The test subcommand executes conftest against an input file, such as an Ansible Playbook. Conftest will parse the input file, evaluate the policies in the policy/ subdirectory, and return any messages to the user. The current playbook fails the policy evaluation because MariaDB-server version 10.8.4 is not included in the list of allowed versions. The command also exits with a non-zero exit status, which is useful in pipelines to signal failure.

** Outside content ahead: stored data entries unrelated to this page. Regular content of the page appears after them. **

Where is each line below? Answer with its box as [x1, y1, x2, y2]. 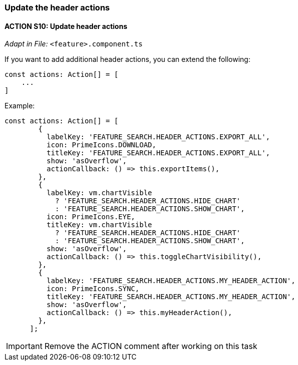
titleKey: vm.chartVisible [46, 221, 152, 229]
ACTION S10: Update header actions [4, 21, 127, 30]
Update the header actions [4, 2, 110, 12]
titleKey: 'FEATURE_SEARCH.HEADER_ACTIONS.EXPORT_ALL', [46, 149, 270, 157]
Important [6, 341, 42, 352]
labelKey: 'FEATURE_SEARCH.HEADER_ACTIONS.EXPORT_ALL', [46, 133, 270, 141]
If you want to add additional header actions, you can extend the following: [4, 55, 250, 64]
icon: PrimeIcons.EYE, [46, 213, 135, 221]
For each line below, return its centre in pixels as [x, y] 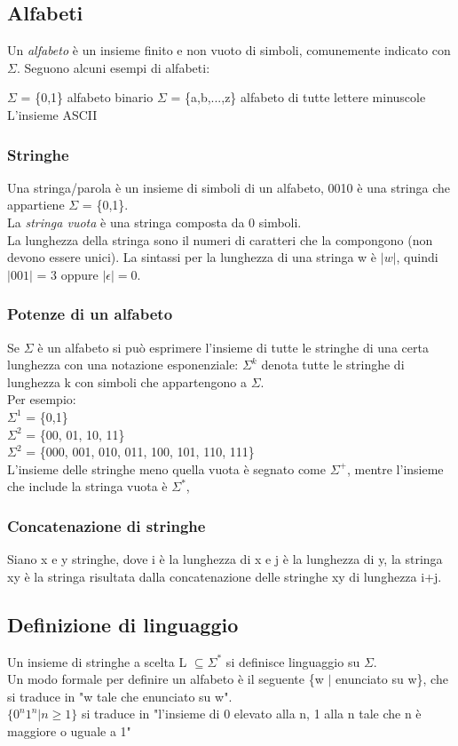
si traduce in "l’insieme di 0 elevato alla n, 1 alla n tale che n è [251, 714]
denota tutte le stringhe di [333, 365]
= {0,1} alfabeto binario [87, 97]
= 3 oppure [67, 274]
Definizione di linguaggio [123, 624]
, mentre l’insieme [395, 468]
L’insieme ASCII [52, 114]
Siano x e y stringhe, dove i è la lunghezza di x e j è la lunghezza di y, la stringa [225, 559]
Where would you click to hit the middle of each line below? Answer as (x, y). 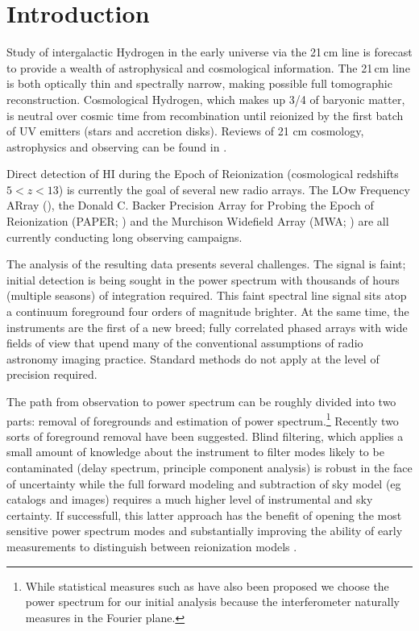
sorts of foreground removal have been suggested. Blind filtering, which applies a (205, 436)
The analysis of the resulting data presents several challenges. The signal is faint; (206, 264)
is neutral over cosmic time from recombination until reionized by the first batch (205, 115)
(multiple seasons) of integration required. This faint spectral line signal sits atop (207, 295)
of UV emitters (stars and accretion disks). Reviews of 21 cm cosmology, (185, 131)
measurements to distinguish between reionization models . (152, 546)
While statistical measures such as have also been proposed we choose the (207, 585)
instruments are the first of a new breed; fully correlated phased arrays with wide (207, 327)
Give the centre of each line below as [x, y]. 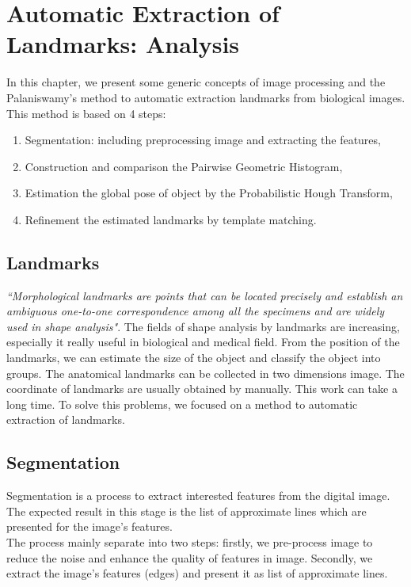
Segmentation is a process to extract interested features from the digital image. [198, 496]
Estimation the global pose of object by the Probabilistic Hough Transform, [209, 193]
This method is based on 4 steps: [86, 113]
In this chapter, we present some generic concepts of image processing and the [196, 82]
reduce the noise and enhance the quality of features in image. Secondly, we [190, 557]
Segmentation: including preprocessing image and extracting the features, [203, 140]
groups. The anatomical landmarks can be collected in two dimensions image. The [205, 373]
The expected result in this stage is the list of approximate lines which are [186, 511]
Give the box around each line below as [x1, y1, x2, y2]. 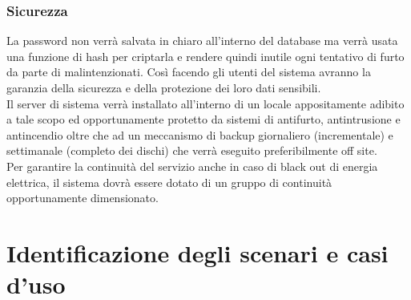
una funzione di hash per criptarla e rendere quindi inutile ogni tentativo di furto [6, 47, 405, 64]
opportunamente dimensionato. [6, 189, 159, 206]
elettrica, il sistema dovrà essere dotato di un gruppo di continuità [6, 173, 332, 190]
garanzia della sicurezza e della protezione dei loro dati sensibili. [6, 79, 321, 95]
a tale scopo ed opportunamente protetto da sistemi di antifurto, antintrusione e [6, 111, 401, 128]
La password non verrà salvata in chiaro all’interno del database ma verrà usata [6, 32, 398, 49]
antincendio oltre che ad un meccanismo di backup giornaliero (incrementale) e [6, 126, 393, 143]
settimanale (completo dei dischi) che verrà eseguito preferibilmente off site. [6, 142, 377, 159]
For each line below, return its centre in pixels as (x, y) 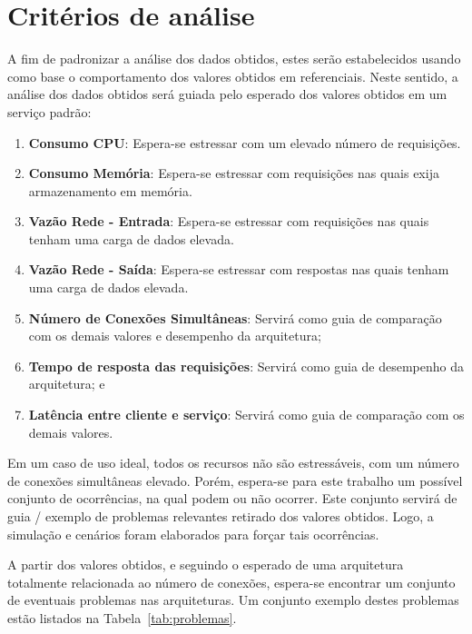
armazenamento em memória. (110, 190)
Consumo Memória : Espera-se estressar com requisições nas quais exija (234, 173)
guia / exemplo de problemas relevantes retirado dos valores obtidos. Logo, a (221, 516)
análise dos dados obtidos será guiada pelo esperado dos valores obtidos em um (227, 94)
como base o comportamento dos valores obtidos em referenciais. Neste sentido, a (233, 76)
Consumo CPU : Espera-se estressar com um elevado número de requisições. (245, 142)
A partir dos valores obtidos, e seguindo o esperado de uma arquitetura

$ conftest test playbook.yaml 
FAIL - playbook.yaml - main - Version 10.8.4 of Mariadb-server is not allowed

1 test, 0 passed, 0 warnings, 1 failure, 0 exceptions

$ echo $?
1

Adjusting the playbook to use an approved version of MariaDB-server, such as version 10.8.6, allows the playbook to pass policy evaluation, and the conftest command exits with a zero exit status:

# Replace the MariaDB-server version 10.8.4 with 10.8.6 (an approved version)
$ sed -ie 's/MariaDB-server-10.8.4-1.fc36/MariaDB-server-10.8.6-1.fc36/g' playbook.yaml

$ conftest test playbook.yaml 

1 test, 1 passed, 0 warnings, 0 failures, 0 exceptions

$ echo $?
0

[ Get started with IT automation with the Ansible Automation Platform beginner's guide. ]

Wrap up

This article introduced conftest, a tool that evaluates OPA policies against structured configuration files. You saw a simple example of how a policy can be expressed as code and evaluated against an Ansible Playbook. While this is a basic example, conftest provides many features that make it an ideal tool for extending policy as code practices to other types of system configuration. I encourage you to visit the Conftest website to learn more and develop your own ideas for leveraging policy as code in your automation workflows.

I also encourage you to build on this example by extending the policy to match tasks where no version is specified for MariaDB-server or to match tasks that directly use a specific package manager's module, such as the ansible.builtin.dnf module.